La Cour a considéré qu’une telle obligation devait être interprétée au regard de l’article 6, § 1, de la Convention de sauvegarde des droits de l’homme et des libertés fondamentales, dont il découle, en application de la jurisprudence de la Cour européenne des droits de l’homme, que le droit à une procédure contradictoire implique la faculté pour les parties au procès de prendre connaissance de toute pièce ou observation présentée au juge, même par un magistrat indépendant, en vue d’influencer sa décision ou de la discuter.

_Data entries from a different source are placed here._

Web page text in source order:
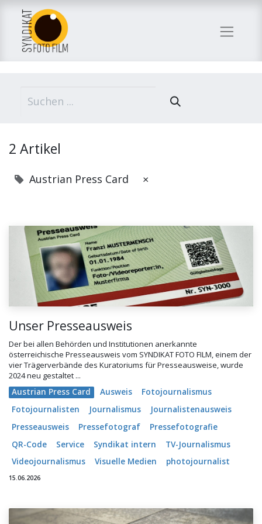
2 Artikel
Austrian Press Card ×
Unser Presseausweis
Der bei allen Behörden und Institutionen anerkannte
österreichische Presseausweis vom SYNDIKAT FOTO FILM, einem der
vier Trägerverbände des Kuratoriums für Presseausweise, wurde
2024 neu gestaltet ...
Austrian Press Card
Ausweis
Fotojournalismus
Fotojournalisten
Journalismus
Journalistenausweis
Presseausweis
Pressefotograf
Pressefotografie
QR-Code
Service Syndikat intern
TV-Journalismus
Videojournalismus
Visuelle Medien photojournalist
15.06.2026
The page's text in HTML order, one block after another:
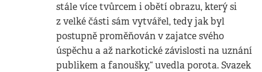
stále více tvůrcem i obětí obrazu, který si
z velké části sám vytvářel, tedy jak byl
postupně proměňován v zajatce svého
úspěchu a až narkotické závislosti na uznání
publikem a fanoušky,“ uvedla porota. Svazek
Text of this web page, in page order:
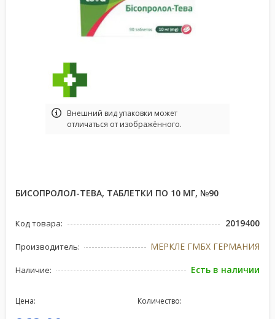
Bнешний вид упаковки может
отличаться от изображённого.
БИСОПРОЛОЛ-ТЕВА, ТАБЛЕТКИ ПО 10 МГ, №90
Код товара: 2019400
Производитель: МЕРКЛЕ ГМБХ ГЕРМАНИЯ
Наличие: Есть в наличии
Цена: Количество:
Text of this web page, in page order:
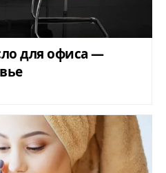
для офиса —
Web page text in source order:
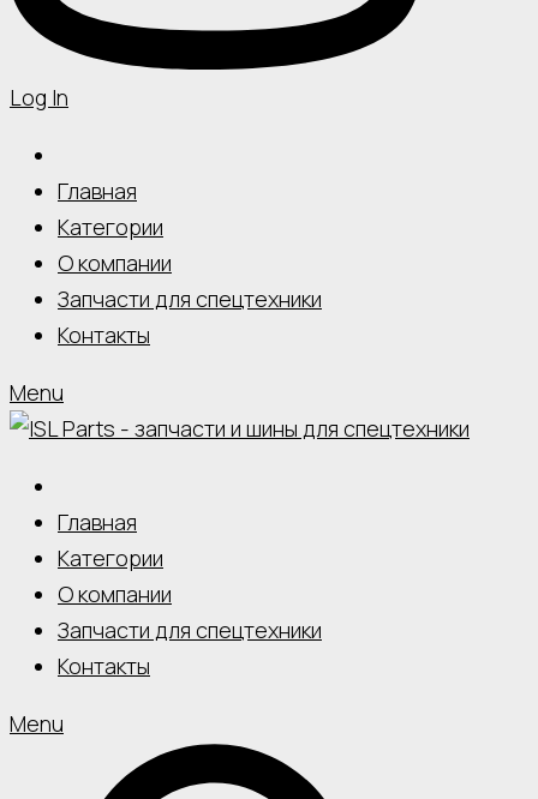
Log In
Главная
Категории
О компании
Запчасти для спецтехники
Контакты
Menu
Главная
Категории
О компании
Запчасти для спецтехники
Контакты
Menu
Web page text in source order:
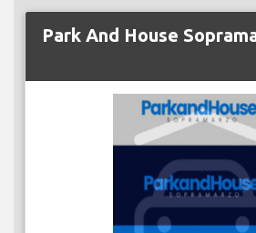
Park And House
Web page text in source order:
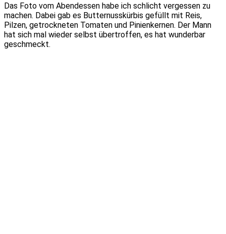
Das Foto vom Abendessen habe ich schlicht vergessen zu
machen. Dabei gab es Butternusskürbis gefüllt mit Reis,
Pilzen, getrockneten Tomaten und Pinienkernen. Der Mann
hat sich mal wieder selbst übertroffen, es hat wunderbar
geschmeckt.
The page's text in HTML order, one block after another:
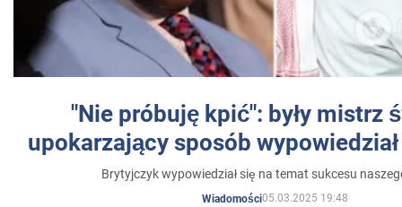
"Nie próbuję kpić": były mistrz
upokarzający sposób
Brytyjczyk wypowiedział się na temat sukcesu
Wiadomości05.03.2025 19:48
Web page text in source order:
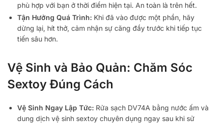
phù hợp với bạn ở thời điểm hiện tại. An toàn là trên hết.
Tận Hưởng Quá Trình: Khi đã vào được một phần, hãy
dừng lại, hít thở, cảm nhận sự căng đầy trước khi tiếp tục
tiến sâu hơn.
Vệ Sinh và Bảo Quản: Chăm Sóc
Sextoy Đúng Cách
Vệ Sinh Ngay Lập Tức: Rửa sạch DV74A bằng nước ấm và
dung dịch vệ sinh sextoy chuyên dụng ngay sau khi sử
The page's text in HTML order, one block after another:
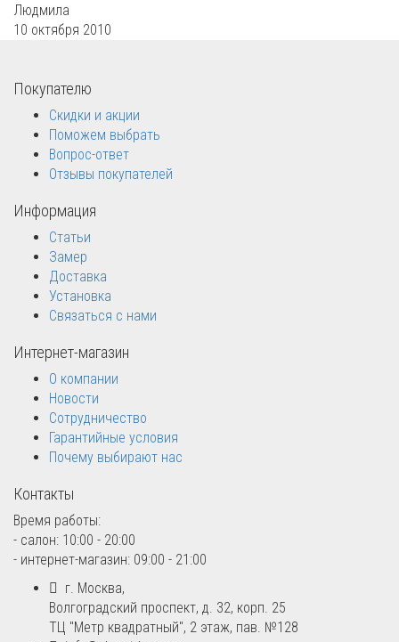
Людмила
10 октября 2010
Покупателю
Скидки и акции
Поможем выбрать
Вопрос-ответ
Отзывы покупателей
Информация
Статьи
Замер
Доставка
Установка
Связаться с нами
Интернет-магазин
О компании
Новости
Сотрудничество
Гарантийные условия
Почему выбирают нас
Контакты
Время работы:
- салон: 10:00 - 20:00
- интернет-магазин: 09:00 - 21:00
г. Москва,
Волгоградский проспект, д. 32, корп. 25
ТЦ "Метр квадратный", 2 этаж, пав. №128
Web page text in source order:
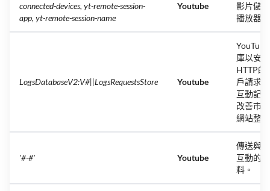
connected-devices, yt-remote-session-
app, yt-remote-session-name
Youtube
影片儲
播放器
LogsDatabaseV2:V#||LogsRequestsStore Youtube
庫以安
HTTP的
戶請求
互動記
改善市
網站整
'#-#' Youtube
傳送與
互動的
料。
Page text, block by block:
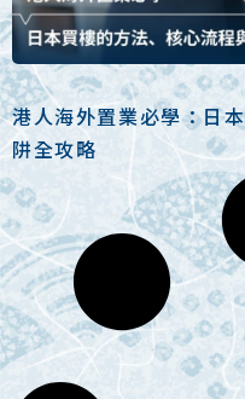
港人海外置業必學：日
阱全攻略
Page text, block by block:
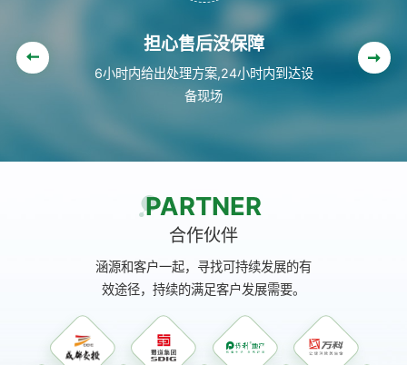
担心售后没保障
6小时内给出处理方案,24小时内到达设
备现场
PARTNER
合作伙伴
涵源和客户一起，寻找可持续发展的有
效途径，持续的满足客户发展需要。
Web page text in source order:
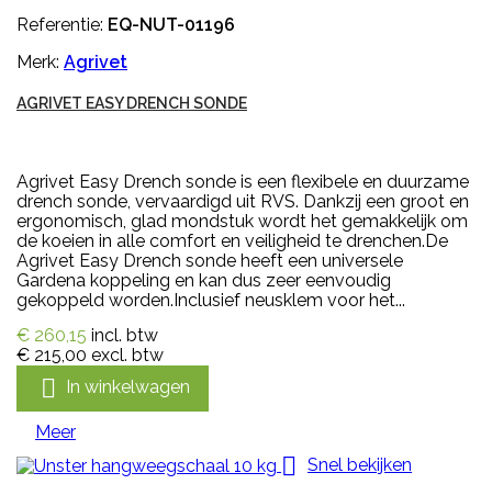
Referentie: EQ-NUT-01196
Merk: Agrivet
AGRIVET EASY DRENCH SONDE
Agrivet Easy Drench sonde is een flexibele en duurzame
drench sonde, vervaardigd uit RVS. Dankzij een groot en
ergonomisch, glad mondstuk wordt het gemakkelijk om
de koeien in alle comfort en veiligheid te drenchen.De
Agrivet Easy Drench sonde heeft een universele
Gardena koppeling en kan dus zeer eenvoudig
gekoppeld worden.Inclusief neusklem voor het...
€ 260,15 incl. btw
€ 215,00 excl. btw
 In winkelwagen
Meer
 Snel bekijken
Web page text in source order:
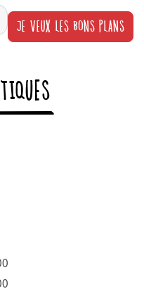
JE VEUX LES BONS PLANS
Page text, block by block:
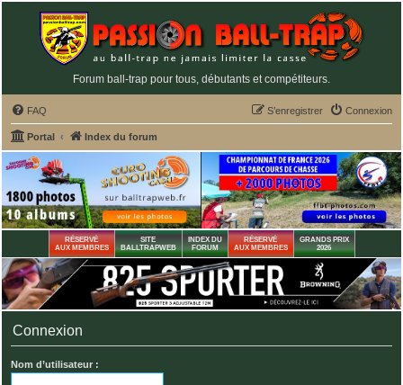
Forum ball-trap pour tous, débutants et compétiteurs.
FAQ Connexion
S’enregistrer
Portal Index du forum
RÉSERVÉ
AUX MEMBRES
SITE
BALLTRAPWEB
INDEX DU
FORUM
RÉSERVÉ
AUX MEMBRES
GRANDS PRIX
2026
Connexion
Nom d’utilisateur :
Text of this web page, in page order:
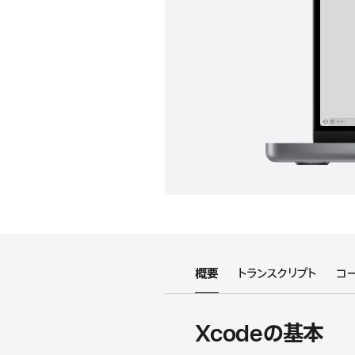
概要 トランスクリプト コ
Xcodeの基本
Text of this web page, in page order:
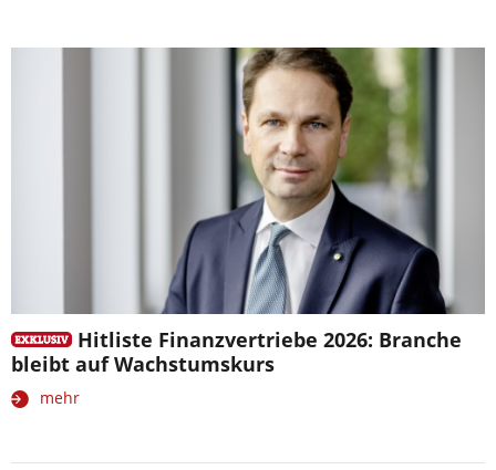
Hitliste Finanzvertriebe 2026: Branche
bleibt auf Wachstumskurs
mehr
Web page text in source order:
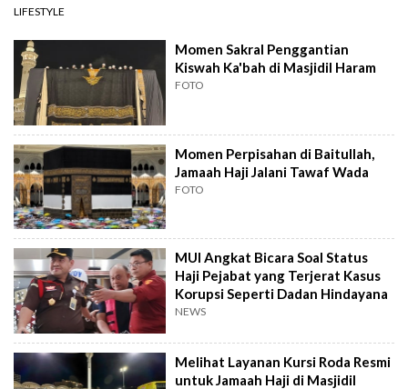
LIFESTYLE
Momen Sakral Penggantian
Kiswah Ka'bah di Masjidil Haram
FOTO
Momen Perpisahan di Baitullah,
Jamaah Haji Jalani Tawaf Wada
FOTO
MUI Angkat Bicara Soal Status
Haji Pejabat yang Terjerat Kasus
Korupsi Seperti Dadan Hindayana
NEWS
Melihat Layanan Kursi Roda Resmi
untuk Jamaah Haji di Masjidil
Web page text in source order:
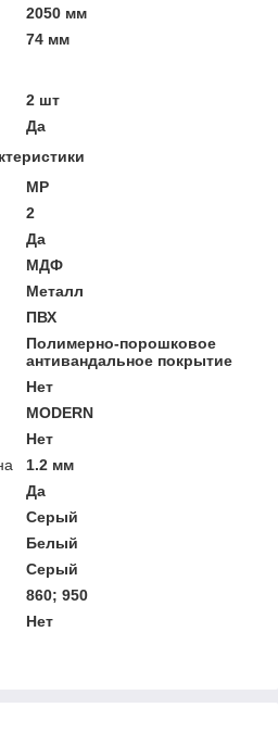
2050 мм
74 мм
2 шт
Да
МP
2
Да
МДФ
Металл
ПВХ
Полимерно-порошковое
антивандальное покрытие
Нет
MODERN
Нет
1.2 мм
Да
Серый
Белый
Серый
860; 950
Нет
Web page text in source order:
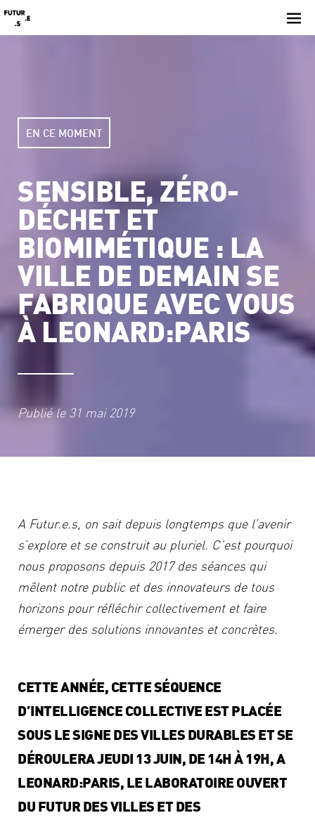
Skip
to
EN CE MOMENT
SENSIBLE, ZÉRO-
DÉCHET ET
BIOMIMÉTIQUE : LA
VILLE DE DEMAIN SE
FABRIQUE AVEC VOUS
À LEONARD:PARIS
Publié le 31 mai 2019
A Futur.e.s, on sait depuis longtemps que l’avenir
s’explore et se construit au pluriel. C’est pourquoi
nous proposons depuis 2017 des séances qui
mêlent notre public et des innovateurs de tous
horizons pour réfléchir collectivement et faire
émerger des solutions innovantes et concrètes.
CETTE ANNÉE, CETTE SÉQUENCE
D’INTELLIGENCE COLLECTIVE EST PLACÉE
SOUS LE SIGNE DES VILLES DURABLES ET SE
DÉROULERA JEUDI 13 JUIN, DE 14H À 19H, A
LEONARD:PARIS, LE LABORATOIRE OUVERT
DU FUTUR DES VILLES ET DES
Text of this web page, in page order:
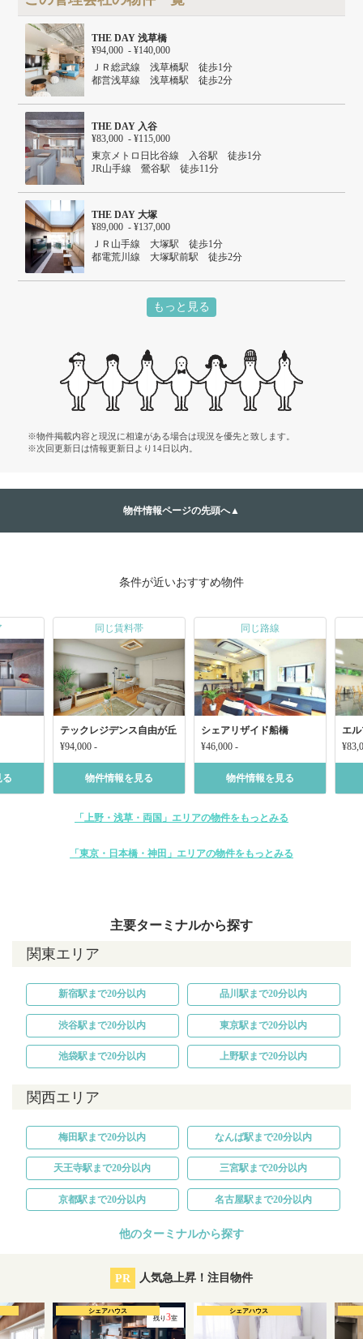
THE DAY 浅草橋
¥94,000 - ¥140,000
ＪＲ総武線 浅草橋駅 徒歩1分
都営浅草線 浅草橋駅 徒歩2分
ＪＲ総武線快速 馬喰町駅 徒歩6分
THE DAY 入谷
¥83,000 - ¥115,000
東京メトロ日比谷線 入谷駅 徒歩1分
JR山手線 鶯谷駅 徒歩11分
JR山手 上野駅 徒歩15分
東京メトロ銀座線 上野駅 徒歩15分
THE DAY 大塚
¥89,000 - ¥137,000
ＪＲ山手線 大塚駅 徒歩1分
都電荒川線 大塚駅前駅 徒歩2分
もっと見る
※物件掲載内容と現況に相違がある場合は現況を優先と致します。
※次回更新日は情報更新日より14日以内。
物件情報ページの先頭へ▲
条件が近いおすすめ物件
る
同じ賃料帯
テックレジデンス自由が丘
¥94,000 -
物件情報を見る
同じ路線
シェアリザイド船橋
¥46,000 -
物件情報を見る
エ
「上野・浅草・両国」エリアの物件をもっとみる
「東京・日本橋・神田」エリアの物件をもっとみる
主要ターミナルから探す
関東エリア
新宿駅まで20分以内 品川駅まで20分以内
渋谷駅まで20分以内 東京駅まで20分以内
池袋駅まで20分以内 上野駅まで20分以内
関西エリア
梅田駅まで20分以内 なんば駅まで20分以内
天王寺駅まで20分以内 三宮駅まで20分以内
京都駅まで20分以内 名古屋駅まで20分以内
他のターミナルから探す
PR 人気急上昇！注目物件
残り 3室
シェアハウス シェアハウス
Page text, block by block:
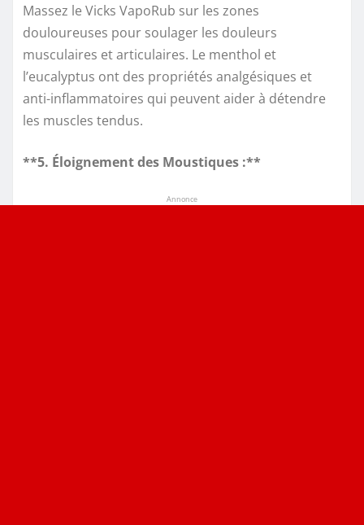
Massez le Vicks VapoRub sur les zones
douloureuses pour soulager les douleurs
musculaires et articulaires. Le menthol et
l’eucalyptus ont des propriétés analgésiques et
anti-inflammatoires qui peuvent aider à détendre
les muscles tendus.
**5. Éloignement des Moustiques :**
Annonce
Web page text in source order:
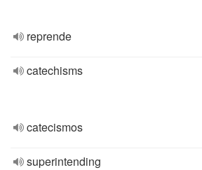
reprende
catechisms
catecismos
superintending
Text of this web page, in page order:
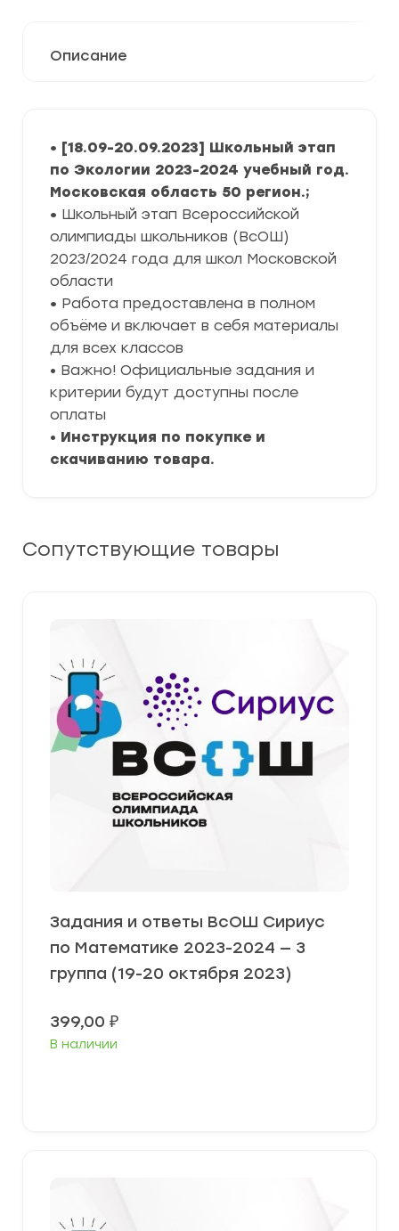
Описание
• [18.09-20.09.2023] Школьный этап
по Экологии 2023-2024 учебный год.
Московская область 50 регион.;
• Школьный этап Всероссийской
олимпиады школьников (ВсОШ)
2023/2024 года для школ Московской
области
• Работа предоставлена в полном
объёме и включает в себя материалы
для всех классов
• Важно! Официальные задания и
критерии будут доступны после
оплаты
• Инструкция по покупке и
скачиванию товара.
Сопутствующие товары
Задания и ответы ВсОШ Сириус
по Математике 2023-2024 — 3
группа (19-20 октября 2023)
399,00 ₽
В наличии

Une saisine de la Cour de cassation pour avis a des incidences sur le litige, son évolution et la situation des parties, et une discussion préalable contradictoire est dès lors obligatoire.

La Cour de cassation rappelle donc que toutes les parties et le ministère public doivent, préalablement à toute décision de transmission, être avisés par le juge de ce qu’il envisage de solliciter l’avis de la Cour de cassation, et invités à produire leurs observations sur la demande d’avis dans un délai qu’il fixe. À défaut, celle-ci est irrecevable. Après avoir constaté que, dans les deux demandes qui lui étaient soumises, cette formalité n’avait pas été accomplie et qu’il ne pouvait y être suppléé par une notification ultérieure de la décision, la Cour de cassation déclare irrecevables les deux demandes.